Black-and-white portrait of a middle-aged white man and woman

Cindy and Howard Rachofsky

Dallas

Investments

Contemporary art with an emphasis on Italian, Japanese, and Korean art; Postwar art with an emphasis on Italian, Japanese, and Korean art

Overview

“The most visible manifestation of affluence,” Howard Rachofsky once told Bloomberg Business, “is what’s hanging on your walls.” And here’s how Rachofsky views his own affluence: What’s hanging on his and his wife Cindy’s walls are pieces from a 1,200-work collection primarily devoted to American and European postwar movements, displayed on a rotating basis at their private residence, the Rachofsky House, in Dallas. What can’t be found at the house could very well be on view at the Warehouse, a project space that Howard initiated with fellow collector Vernon Faulconer for the purpose of providing scholars, curators, and critics access to their respective holdings.  “[Rachofsky] didn’t want to have children grow up in Dallas and have to go out of town to see great contemporary art, like he had to do,” John Sughrue, a cofounder of the Dallas Art Fair, told Artnet News in 2017. “He’s a champion, and he’s a community leader.” 

One of the Rachofskys’ favorite pieces, according to an article in W magazine, is Tom Friedman’s Untitled (2003), a giant blue man, made entirely of Styrofoam, staring shyly down at his shoes. “It weighs almost nothing, yet it has great presence,” Howard said. “It was an instant love affair.”

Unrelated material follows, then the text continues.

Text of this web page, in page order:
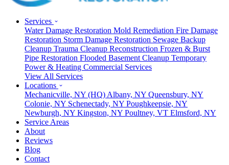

The couple is known for diving deep into international scenes that have not yet received widespread recognition in the United States, from postwar Japan’s Gutai movement to Italy’s Arte Povera. One significant acquisition in their collection is Takeo Yamaguchi’s One Eye (Yellow), 1959; another is Yukinori Yanagi’s Ground Transportation (1987/2019), a landmark of Japanese contemporary art that is aesthetically audacious and politically charged. The piece, on view earlier in 2019 at Blum & Poe gallery in Los Angeles, comprises two giant balloons—one suspended from the ceiling, the other resting on the floor. In an unabashed political statement, one is covered in soil from Okinawa, Japan, which was long occupied as a U.S. military base, and the other, with dirt from a World War II internment camp in Manzanar, California, where people of Japanese ancestry were forced to relocate.